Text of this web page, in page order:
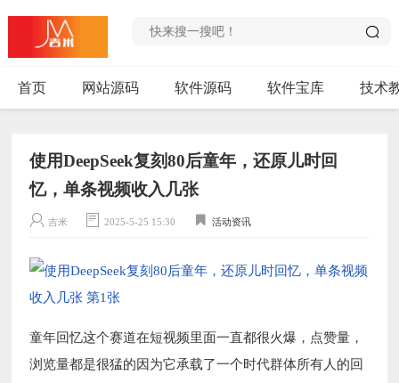
首页 网站源码 软件源码 软件宝库 技术
使用DeepSeek复刻80后童年，还原儿时回
忆，单条视频收入几张
吉米 2025-5-25 15:30 活动资讯
童年回忆这个赛道在短视频里面一直都很火爆，点赞量，
浏览量都是很猛的因为它承载了一个时代群体所有人的回
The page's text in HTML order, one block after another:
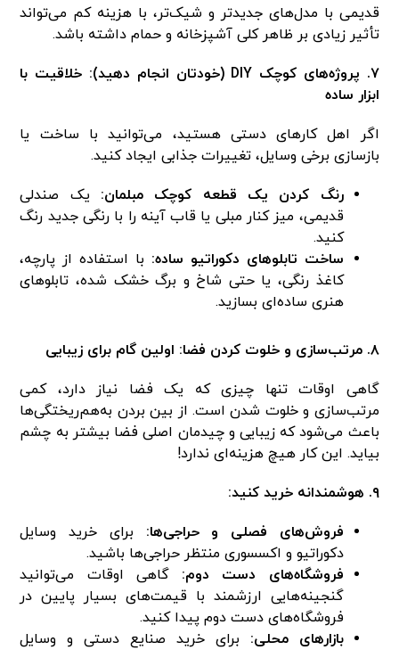
قدیمی با مدل‌های جدیدتر و شیک‌تر، با هزینه کم می‌تواند
تأثیر زیادی بر ظاهر کلی آشپزخانه و حمام داشته باشد.
۷. پروژه‌های کوچک DIY (خودتان انجام دهید): خلاقیت با
ابزار ساده
اگر اهل کارهای دستی هستید، می‌توانید با ساخت یا
بازسازی برخی وسایل، تغییرات جذابی ایجاد کنید.
رنگ کردن یک قطعه کوچک مبلمان: یک صندلی
قدیمی، میز کنار مبلی یا قاب آینه را با رنگی جدید رنگ
کنید.
ساخت تابلوهای دکوراتیو ساده: با استفاده از پارچه،
کاغذ رنگی، یا حتی شاخ و برگ خشک شده، تابلوهای
هنری ساده‌ای بسازید.
۸. مرتب‌سازی و خلوت کردن فضا: اولین گام برای زیبایی
گاهی اوقات تنها چیزی که یک فضا نیاز دارد، کمی
مرتب‌سازی و خلوت شدن است. از بین بردن به‌هم‌ریختگی‌ها
باعث می‌شود که زیبایی و چیدمان اصلی فضا بیشتر به چشم
بیاید. این کار هیچ هزینه‌ای ندارد!
۹. هوشمندانه خرید کنید:
فروش‌های فصلی و حراجی‌ها: برای خرید وسایل
دکوراتیو و اکسسوری منتظر حراجی‌ها باشید.
فروشگاه‌های دست دوم: گاهی اوقات می‌توانید
گنجینه‌هایی ارزشمند با قیمت‌های بسیار پایین در
فروشگاه‌های دست دوم پیدا کنید.
بازارهای محلی: برای خرید صنایع دستی و وسایل
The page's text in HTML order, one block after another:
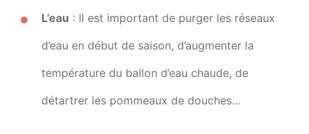
L’eau : Il est important de purger les réseaux
d’eau en début de saison, d’augmenter la
température du ballon d’eau chaude, de
détartrer les pommeaux de douches…
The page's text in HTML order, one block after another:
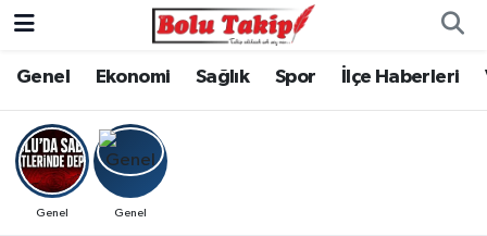
Genel Ekonomi Sağlık Spor İlçe Haberleri
Genel Genel

§ Problem to solve: From the line containing "فروشگاه‌های دست دوم پیدا کنید." down to the end of the listing above, every line is to be returned exactly, though the pictures are not.

§ Exercise output:
فروشگاه‌های دست دوم پیدا کنید.
بازارهای محلی: برای خرید صنایع دستی و وسایل
The page's text in HTML order, one block after another:
L’eau : Il est important de purger les réseaux
d’eau en début de saison, d’augmenter la
température du ballon d’eau chaude, de
détartrer les pommeaux de douches…
The page's text in HTML order, one block after another:
Genel Ekonomi Sağlık Spor İlçe Haberleri
Genel Genel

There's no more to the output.